• _TASK INSTRUCTIONS_:
Of the material below, only the lines from the line containing "吉田七味店 呑龍文庫ももとせ" down to the line containing "2 sharhni 3 sharhni" belong in the answer, written out exactly.

• _THE RECORDS_:
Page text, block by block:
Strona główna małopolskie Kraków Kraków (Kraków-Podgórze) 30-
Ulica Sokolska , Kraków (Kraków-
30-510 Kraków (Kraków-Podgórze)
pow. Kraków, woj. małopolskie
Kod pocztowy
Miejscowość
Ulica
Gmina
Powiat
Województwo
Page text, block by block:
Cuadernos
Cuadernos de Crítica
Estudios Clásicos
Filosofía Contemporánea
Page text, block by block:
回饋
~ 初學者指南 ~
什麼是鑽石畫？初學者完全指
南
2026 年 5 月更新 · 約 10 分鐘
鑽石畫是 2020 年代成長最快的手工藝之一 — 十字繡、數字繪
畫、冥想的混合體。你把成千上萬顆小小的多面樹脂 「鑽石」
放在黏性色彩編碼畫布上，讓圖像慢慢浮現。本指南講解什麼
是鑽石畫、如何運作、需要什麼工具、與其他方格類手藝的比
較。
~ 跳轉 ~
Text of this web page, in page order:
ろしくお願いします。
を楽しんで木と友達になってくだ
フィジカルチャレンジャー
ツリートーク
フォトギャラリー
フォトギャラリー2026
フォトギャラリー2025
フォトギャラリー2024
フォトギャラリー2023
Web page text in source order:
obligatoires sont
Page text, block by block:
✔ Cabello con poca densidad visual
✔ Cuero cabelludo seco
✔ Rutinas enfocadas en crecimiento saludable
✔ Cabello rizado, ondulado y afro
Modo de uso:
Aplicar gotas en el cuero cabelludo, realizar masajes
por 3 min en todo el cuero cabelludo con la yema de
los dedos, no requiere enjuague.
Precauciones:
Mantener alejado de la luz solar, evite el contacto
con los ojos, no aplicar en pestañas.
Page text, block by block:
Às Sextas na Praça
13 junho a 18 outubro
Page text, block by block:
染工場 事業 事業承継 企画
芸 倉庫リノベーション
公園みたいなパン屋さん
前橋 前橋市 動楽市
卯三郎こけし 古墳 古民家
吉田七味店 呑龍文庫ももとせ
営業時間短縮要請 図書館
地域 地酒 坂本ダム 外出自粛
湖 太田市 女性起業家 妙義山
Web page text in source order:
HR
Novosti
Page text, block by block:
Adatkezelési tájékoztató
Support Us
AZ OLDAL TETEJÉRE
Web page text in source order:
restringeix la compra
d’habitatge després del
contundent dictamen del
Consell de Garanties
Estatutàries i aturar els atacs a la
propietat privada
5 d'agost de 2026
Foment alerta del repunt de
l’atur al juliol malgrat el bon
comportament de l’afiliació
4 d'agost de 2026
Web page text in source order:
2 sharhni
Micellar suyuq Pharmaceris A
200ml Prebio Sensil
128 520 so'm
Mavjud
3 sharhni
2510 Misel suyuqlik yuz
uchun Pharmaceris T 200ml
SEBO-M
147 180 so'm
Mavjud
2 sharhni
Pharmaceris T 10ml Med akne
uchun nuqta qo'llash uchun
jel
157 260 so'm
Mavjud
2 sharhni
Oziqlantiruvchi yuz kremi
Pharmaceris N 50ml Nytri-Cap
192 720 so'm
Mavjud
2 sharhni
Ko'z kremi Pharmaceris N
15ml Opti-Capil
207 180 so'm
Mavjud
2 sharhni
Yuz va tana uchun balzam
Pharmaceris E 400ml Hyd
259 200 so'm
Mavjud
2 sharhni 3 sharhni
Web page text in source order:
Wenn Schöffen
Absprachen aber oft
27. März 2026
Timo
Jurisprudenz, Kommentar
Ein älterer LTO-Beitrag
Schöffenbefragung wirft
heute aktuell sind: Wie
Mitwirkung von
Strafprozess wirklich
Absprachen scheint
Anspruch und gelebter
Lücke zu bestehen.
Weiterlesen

• _RESPONSE TO THE TASK_:
吉田七味店 呑龍文庫ももとせ
営業時間短縮要請 図書館
地域 地酒 坂本ダム 外出自粛
湖 太田市 女性起業家 妙義山
Web page text in source order:
HR
Novosti
Page text, block by block:
Adatkezelési tájékoztató
Support Us
AZ OLDAL TETEJÉRE
Web page text in source order:
restringeix la compra
d’habitatge després del
contundent dictamen del
Consell de Garanties
Estatutàries i aturar els atacs a la
propietat privada
5 d'agost de 2026
Foment alerta del repunt de
l’atur al juliol malgrat el bon
comportament de l’afiliació
4 d'agost de 2026
Web page text in source order:
2 sharhni
Micellar suyuq Pharmaceris A
200ml Prebio Sensil
128 520 so'm
Mavjud
3 sharhni
2510 Misel suyuqlik yuz
uchun Pharmaceris T 200ml
SEBO-M
147 180 so'm
Mavjud
2 sharhni
Pharmaceris T 10ml Med akne
uchun nuqta qo'llash uchun
jel
157 260 so'm
Mavjud
2 sharhni
Oziqlantiruvchi yuz kremi
Pharmaceris N 50ml Nytri-Cap
192 720 so'm
Mavjud
2 sharhni
Ko'z kremi Pharmaceris N
15ml Opti-Capil
207 180 so'm
Mavjud
2 sharhni
Yuz va tana uchun balzam
Pharmaceris E 400ml Hyd
259 200 so'm
Mavjud
2 sharhni 3 sharhni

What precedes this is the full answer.